Assigned task –
Quote the entries below from the line with "346 seg_c_p, nb, labels, c=cell_propagation(parameters)" through the line with "Default pipeline plugins [46, 55]", both ends included, and only those lines.

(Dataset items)
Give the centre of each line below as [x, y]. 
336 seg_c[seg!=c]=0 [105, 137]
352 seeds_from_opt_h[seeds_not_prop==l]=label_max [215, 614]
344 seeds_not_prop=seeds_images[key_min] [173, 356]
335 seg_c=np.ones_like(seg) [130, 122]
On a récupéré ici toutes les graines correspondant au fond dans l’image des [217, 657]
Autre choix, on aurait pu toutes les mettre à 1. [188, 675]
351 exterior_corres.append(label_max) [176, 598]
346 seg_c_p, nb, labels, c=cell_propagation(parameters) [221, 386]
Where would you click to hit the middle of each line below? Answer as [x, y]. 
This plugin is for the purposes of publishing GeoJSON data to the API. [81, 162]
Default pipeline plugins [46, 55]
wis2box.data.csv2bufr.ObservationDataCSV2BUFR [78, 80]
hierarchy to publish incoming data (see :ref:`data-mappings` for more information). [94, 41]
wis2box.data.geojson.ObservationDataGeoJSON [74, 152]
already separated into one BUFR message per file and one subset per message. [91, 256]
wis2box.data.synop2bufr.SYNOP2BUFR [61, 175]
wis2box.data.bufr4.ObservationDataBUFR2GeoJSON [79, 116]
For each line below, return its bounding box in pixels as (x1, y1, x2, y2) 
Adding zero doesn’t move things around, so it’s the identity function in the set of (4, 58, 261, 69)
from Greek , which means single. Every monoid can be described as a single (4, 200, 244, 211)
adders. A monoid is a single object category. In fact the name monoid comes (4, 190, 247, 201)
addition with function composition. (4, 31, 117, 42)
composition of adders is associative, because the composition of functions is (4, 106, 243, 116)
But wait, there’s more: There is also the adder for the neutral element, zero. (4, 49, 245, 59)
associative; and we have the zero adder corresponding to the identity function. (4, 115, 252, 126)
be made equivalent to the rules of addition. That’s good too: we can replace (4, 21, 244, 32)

Reply –
346 seg_c_p, nb, labels, c=cell_propagation(parameters) [221, 386]
Where would you click to hit the middle of each line below? Answer as [x, y]. 
This plugin is for the purposes of publishing GeoJSON data to the API. [81, 162]
Default pipeline plugins [46, 55]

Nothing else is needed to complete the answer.